Exceptions include letters of reference, information of a personal nature, records relevant to any other pending claim between the employer and the employee which may be discovered in a judicial proceeding, as well as investigatory or security records maintained by an employer to investigate criminal activity by the employee which could reasonably be expected to harm the employer’s property, operation or business. As stated earlier, a key exception is materials relating to the employer’s staff planning, such as matters relating to the business’ development, expansion, closing or operational goals, where the materials relate to or affect more than one employee, “provided, however, that this exception does not apply if such materials are, have been or are intended to be used by the employer in determining an individual employee’s qualifications for employment, promotion, transfer, or additional compensation, or in determining an individual employee’s discharge of discipline.
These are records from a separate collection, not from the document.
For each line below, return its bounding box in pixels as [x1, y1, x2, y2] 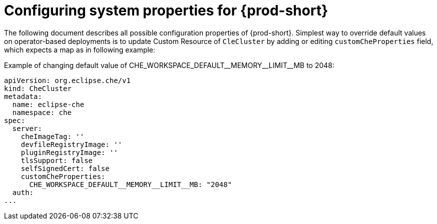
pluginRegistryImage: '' [21, 148, 118, 156]
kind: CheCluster [4, 84, 72, 92]
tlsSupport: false [21, 156, 93, 164]
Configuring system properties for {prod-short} [4, 2, 328, 19]
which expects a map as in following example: [4, 45, 156, 54]
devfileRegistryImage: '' [21, 140, 123, 148]
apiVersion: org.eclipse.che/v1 [4, 76, 131, 84]
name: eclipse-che [12, 100, 85, 108]
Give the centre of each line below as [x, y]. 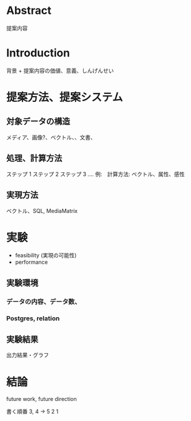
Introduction [38, 53]
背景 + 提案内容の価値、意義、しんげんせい [60, 70]
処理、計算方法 [34, 158]
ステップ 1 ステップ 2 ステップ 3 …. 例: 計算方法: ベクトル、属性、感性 [95, 174]
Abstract [29, 11]
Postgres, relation [33, 318]
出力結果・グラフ [28, 355]
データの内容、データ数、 [44, 301]
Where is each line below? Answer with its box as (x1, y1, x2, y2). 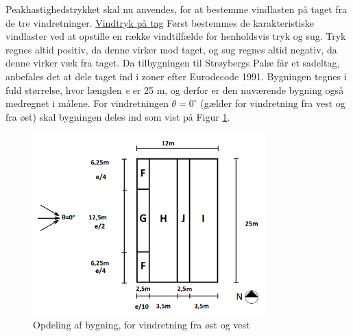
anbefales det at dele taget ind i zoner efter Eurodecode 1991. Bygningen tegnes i (5, 69, 347, 83)
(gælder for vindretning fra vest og (200, 96, 345, 110)
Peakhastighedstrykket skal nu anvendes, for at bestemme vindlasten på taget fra (5, 2, 348, 16)
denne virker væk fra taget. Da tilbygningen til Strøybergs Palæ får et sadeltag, (5, 56, 340, 70)
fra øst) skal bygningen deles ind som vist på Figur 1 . (5, 109, 230, 123)
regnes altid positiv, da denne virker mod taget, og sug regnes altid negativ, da (5, 42, 337, 56)
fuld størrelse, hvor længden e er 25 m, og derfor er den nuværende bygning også (5, 82, 344, 97)
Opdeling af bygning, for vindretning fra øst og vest (33, 317, 250, 331)
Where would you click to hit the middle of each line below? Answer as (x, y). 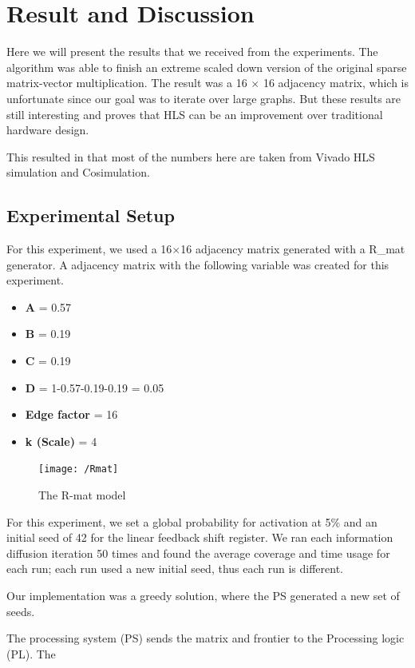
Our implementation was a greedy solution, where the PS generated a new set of (203, 596)
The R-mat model (82, 495)
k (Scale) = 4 (61, 441)
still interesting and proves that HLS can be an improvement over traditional (195, 114)
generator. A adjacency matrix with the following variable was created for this (198, 264)
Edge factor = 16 (71, 414)
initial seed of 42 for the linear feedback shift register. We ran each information (200, 537)
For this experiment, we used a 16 (89, 249)
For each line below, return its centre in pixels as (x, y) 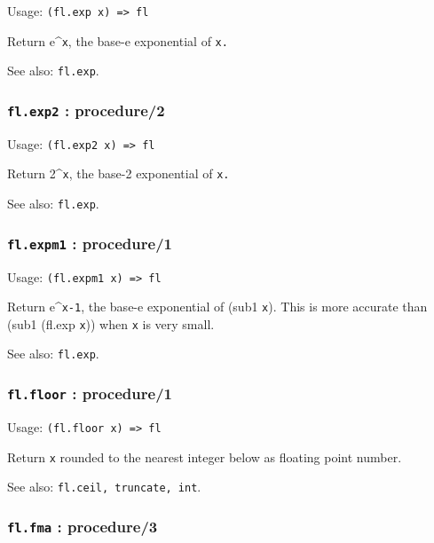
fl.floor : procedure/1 (90, 393)
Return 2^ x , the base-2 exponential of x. (118, 173)
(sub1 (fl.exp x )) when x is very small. (111, 323)
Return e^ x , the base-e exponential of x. (118, 40)
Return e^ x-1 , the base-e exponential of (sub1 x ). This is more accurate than (217, 307)
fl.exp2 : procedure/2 (86, 110)
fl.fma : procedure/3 (83, 526)
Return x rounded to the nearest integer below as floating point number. (205, 456)
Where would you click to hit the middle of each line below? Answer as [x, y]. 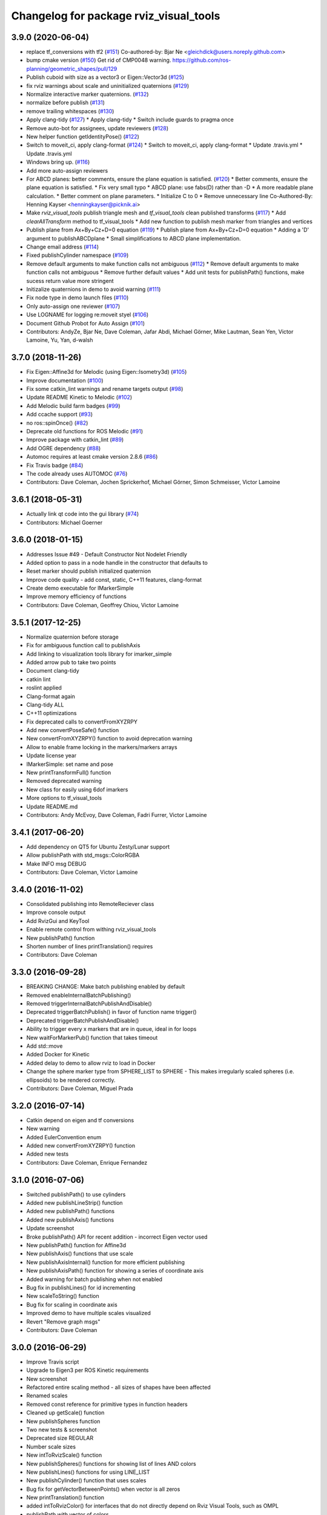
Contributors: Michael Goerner [64, 522]
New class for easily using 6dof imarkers [77, 789]
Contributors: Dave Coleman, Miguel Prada [80, 1088]
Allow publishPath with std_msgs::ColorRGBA [83, 855]
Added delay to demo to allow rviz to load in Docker [91, 1063]
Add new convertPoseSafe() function [73, 730]
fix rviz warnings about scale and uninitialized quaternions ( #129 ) [108, 85]
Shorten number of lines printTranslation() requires [90, 946]
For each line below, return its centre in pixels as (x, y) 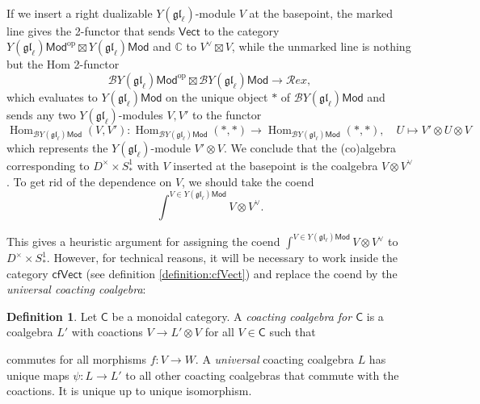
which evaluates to (52, 96)
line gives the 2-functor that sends (91, 30)
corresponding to (48, 165)
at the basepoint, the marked (321, 12)
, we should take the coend (248, 181)
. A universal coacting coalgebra (274, 359)
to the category (242, 30)
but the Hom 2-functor (63, 64)
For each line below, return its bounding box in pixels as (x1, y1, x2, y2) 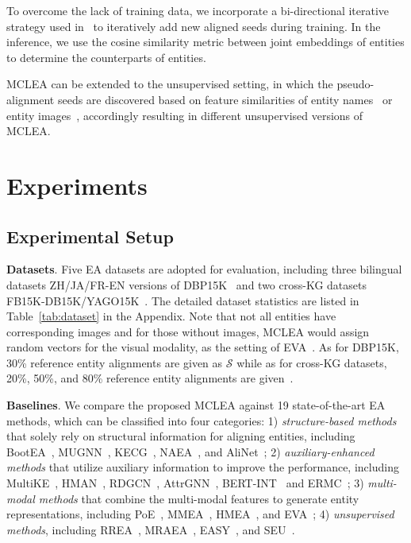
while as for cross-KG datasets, (236, 354, 387, 370)
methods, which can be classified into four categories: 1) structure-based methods (6, 412, 397, 429)
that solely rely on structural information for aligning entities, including (6, 428, 355, 444)
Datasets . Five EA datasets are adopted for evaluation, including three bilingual (6, 261, 402, 277)
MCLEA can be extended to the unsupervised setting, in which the (6, 76, 333, 92)
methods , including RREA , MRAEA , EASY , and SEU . (6, 521, 295, 537)
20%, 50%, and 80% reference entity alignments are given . (6, 370, 294, 386)
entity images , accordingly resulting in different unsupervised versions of (6, 107, 363, 123)
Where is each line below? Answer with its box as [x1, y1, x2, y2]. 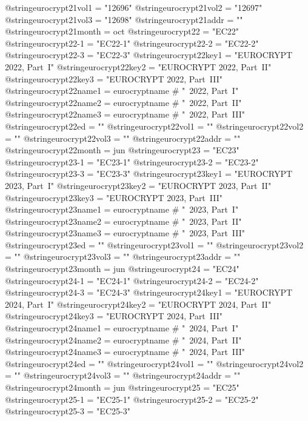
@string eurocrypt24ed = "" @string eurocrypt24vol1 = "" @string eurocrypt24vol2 [5, 357, 304, 370]
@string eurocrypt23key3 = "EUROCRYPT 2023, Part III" [5, 191, 223, 204]
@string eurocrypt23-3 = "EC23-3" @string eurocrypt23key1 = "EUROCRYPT [5, 167, 293, 180]
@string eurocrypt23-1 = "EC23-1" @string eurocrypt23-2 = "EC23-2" [5, 155, 259, 168]
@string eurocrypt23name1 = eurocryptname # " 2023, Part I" [5, 203, 239, 216]
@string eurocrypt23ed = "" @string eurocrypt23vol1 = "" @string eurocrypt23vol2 [5, 238, 304, 251]
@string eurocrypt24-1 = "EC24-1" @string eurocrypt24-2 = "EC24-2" [5, 274, 259, 287]
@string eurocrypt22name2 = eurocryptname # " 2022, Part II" [5, 96, 242, 108]
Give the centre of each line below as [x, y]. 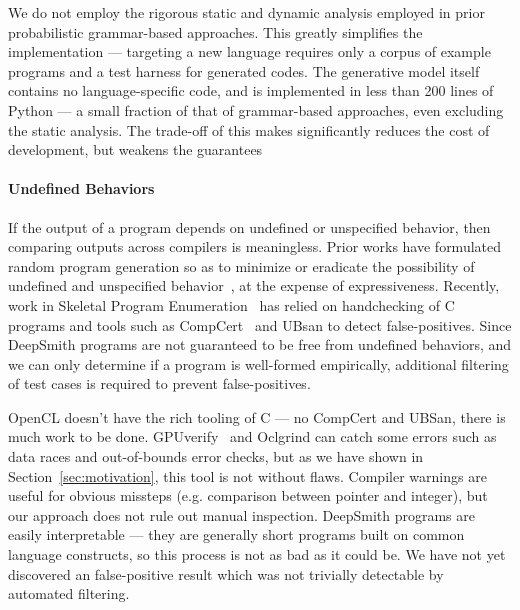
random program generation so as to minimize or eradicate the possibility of [241, 265]
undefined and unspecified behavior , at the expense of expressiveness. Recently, [254, 285]
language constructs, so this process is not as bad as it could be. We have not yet [257, 554]
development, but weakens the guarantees [135, 149]
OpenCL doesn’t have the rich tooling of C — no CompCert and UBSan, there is [257, 416]
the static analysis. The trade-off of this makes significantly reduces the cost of [249, 129]
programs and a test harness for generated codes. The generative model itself [244, 70]
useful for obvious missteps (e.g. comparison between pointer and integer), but [248, 495]
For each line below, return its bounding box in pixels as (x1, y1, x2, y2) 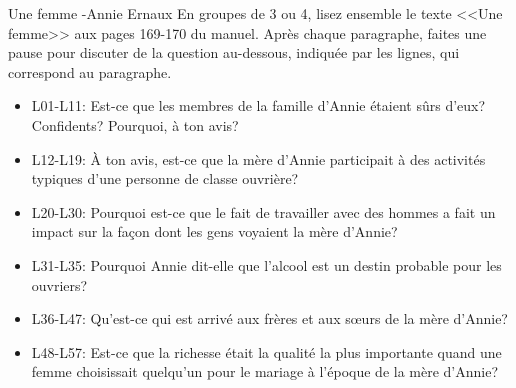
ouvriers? (31, 274, 88, 295)
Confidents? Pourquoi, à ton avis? (31, 114, 239, 135)
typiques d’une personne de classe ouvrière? (31, 168, 299, 189)
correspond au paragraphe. (8, 61, 172, 82)
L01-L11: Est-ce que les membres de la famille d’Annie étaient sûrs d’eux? (31, 95, 486, 116)
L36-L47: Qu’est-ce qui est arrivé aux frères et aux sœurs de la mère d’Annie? (31, 308, 508, 329)
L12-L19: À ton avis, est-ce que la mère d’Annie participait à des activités (31, 148, 486, 169)
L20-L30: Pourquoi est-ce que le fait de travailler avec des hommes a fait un (31, 201, 496, 222)
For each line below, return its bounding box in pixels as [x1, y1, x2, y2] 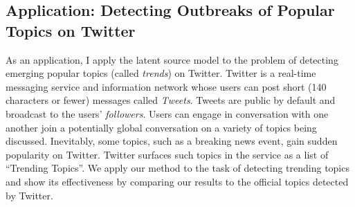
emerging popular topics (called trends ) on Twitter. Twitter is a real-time [6, 66, 316, 80]
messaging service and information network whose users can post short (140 [6, 79, 327, 93]
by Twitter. [6, 188, 53, 202]
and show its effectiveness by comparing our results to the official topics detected [6, 174, 349, 188]
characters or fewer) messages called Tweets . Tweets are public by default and [6, 93, 336, 107]
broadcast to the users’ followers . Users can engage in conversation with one [6, 106, 329, 120]
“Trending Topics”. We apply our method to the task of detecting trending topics [6, 161, 349, 175]
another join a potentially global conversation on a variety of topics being [6, 120, 317, 134]
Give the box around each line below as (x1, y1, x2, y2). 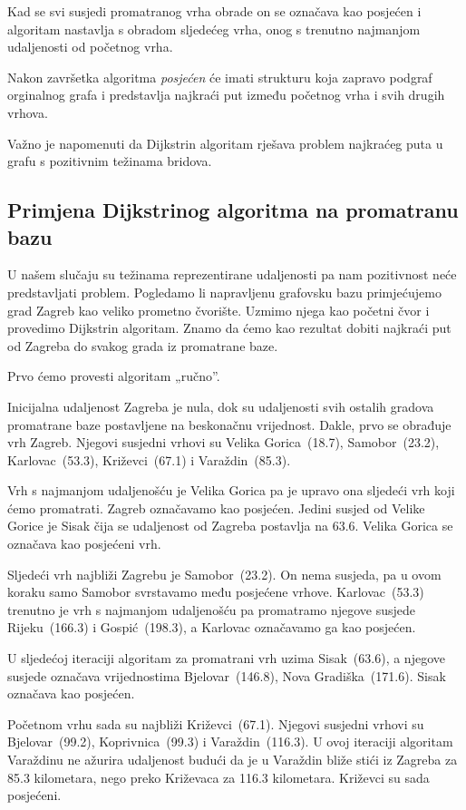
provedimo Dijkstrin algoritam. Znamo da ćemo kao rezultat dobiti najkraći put (7, 318, 451, 337)
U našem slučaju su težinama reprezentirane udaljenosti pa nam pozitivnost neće (7, 265, 457, 284)
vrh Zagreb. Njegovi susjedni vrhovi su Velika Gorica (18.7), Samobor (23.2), (7, 433, 440, 452)
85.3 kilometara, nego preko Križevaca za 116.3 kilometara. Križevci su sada (7, 767, 430, 786)
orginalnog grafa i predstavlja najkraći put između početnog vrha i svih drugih (7, 85, 445, 104)
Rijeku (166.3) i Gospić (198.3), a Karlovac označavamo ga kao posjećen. (7, 618, 416, 637)
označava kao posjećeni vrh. (7, 534, 161, 553)
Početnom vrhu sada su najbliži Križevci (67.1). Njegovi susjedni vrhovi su (7, 714, 424, 733)
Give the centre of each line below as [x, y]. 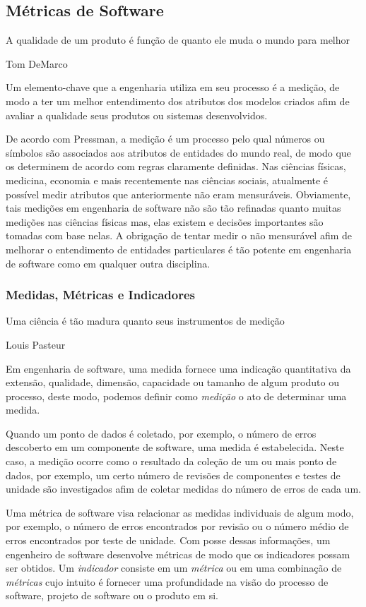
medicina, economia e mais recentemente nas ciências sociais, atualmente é [167, 180]
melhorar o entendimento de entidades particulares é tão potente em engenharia [179, 249]
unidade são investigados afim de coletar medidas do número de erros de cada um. [183, 489]
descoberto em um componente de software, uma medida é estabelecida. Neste [175, 447]
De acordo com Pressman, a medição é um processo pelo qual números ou [165, 139]
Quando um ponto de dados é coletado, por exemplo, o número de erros [161, 433]
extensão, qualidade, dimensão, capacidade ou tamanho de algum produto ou [172, 382]
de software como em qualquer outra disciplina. [108, 263]
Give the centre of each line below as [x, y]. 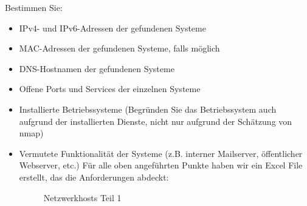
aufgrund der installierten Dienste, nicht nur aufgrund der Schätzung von [156, 121]
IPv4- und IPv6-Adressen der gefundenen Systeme [112, 28]
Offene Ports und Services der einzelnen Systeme [110, 89]
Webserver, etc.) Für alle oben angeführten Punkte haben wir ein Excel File [161, 165]
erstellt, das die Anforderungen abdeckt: [94, 177]
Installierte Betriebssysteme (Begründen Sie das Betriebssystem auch [148, 109]
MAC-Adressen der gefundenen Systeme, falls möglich [119, 48]
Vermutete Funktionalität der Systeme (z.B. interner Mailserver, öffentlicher [161, 153]

Finally, Section 2013 involves records of an employee subject to DCFS investigations resulting in an unfounded report. According to the Act an employer cannot gather or keep records identifying an employee as the subject of such an investigation if the investigation resulted in an unfounded report. An employee, upon receiving written notification from DCFS that an investigation has resulted in an “unfounded” report, can take the written notification to his or her employer and have any record of that investigation expunged from the personnel record.